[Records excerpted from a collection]
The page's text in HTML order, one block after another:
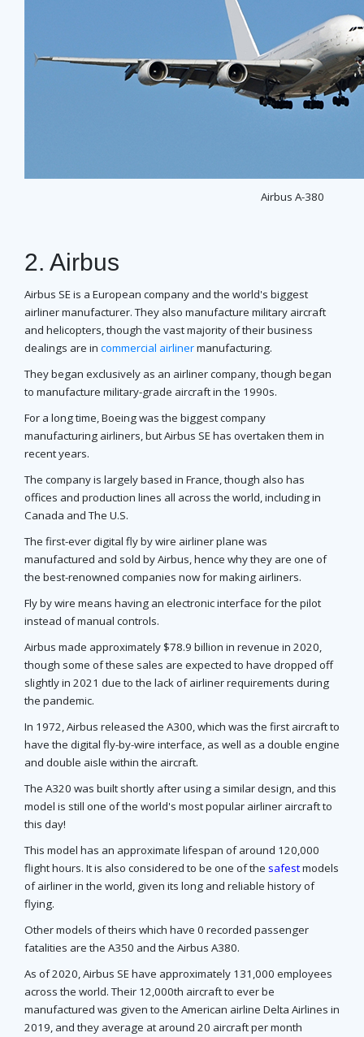
Airbus A-380
2. Airbus
Airbus SE is a European company and the world's biggest
airliner manufacturer. They also manufacture military aircraft
and helicopters, though the vast majority of their business
dealings are in commercial airlinermanufacturing.
They began exclusively as an airliner company, though began
to manufacture military-grade aircraft in the 1990s.
For a long time, Boeing was the biggest company
manufacturing airliners, but Airbus SE has overtaken them in
recent years.
The company is largely based in France, though also has
offices and production lines all across the world, including in
Canada and The U.S.
The first-ever digital fly by wire airliner plane was
manufactured and sold by Airbus, hence why they are one of
the best-renowned companies now for making airliners.
Fly by wire means having an electronic interface for the pilot
instead of manual controls.
Airbus made approximately $78.9 billion in revenue in 2020,
though some of these sales are expected to have dropped off
slightly in 2021 due to the lack of airliner requirements during
the pandemic.
In 1972, Airbus released the A300, which was the first aircraft to
have the digital fly-by-wire interface, as well as a double engine
and double aisle within the aircraft.
The A320 was built shortly after using a similar design, and this
model is still one of the world's most popular airliner aircraft to
this day!
This model has an approximate lifespan of around 120,000
flight hours. It is also considered to be one of the safestmodels
of airliner in the world, given its long and reliable history of
flying.
Other models of theirs which have 0 recorded passenger
fatalities are the A350 and the Airbus A380.
As of 2020, Airbus SE have approximately 131,000 employees
across the world. Their 12,000th aircraft to ever be
manufactured was given to the American airline Delta Airlines in
2019, and they average at around 20 aircraft per month

# Assignment
Of the lines in the data, report each one containing the string "airliners".

# Solution to this exercise
manufacturing airliners, but Airbus SE has overtaken them in
the best-renowned companies now for making airliners.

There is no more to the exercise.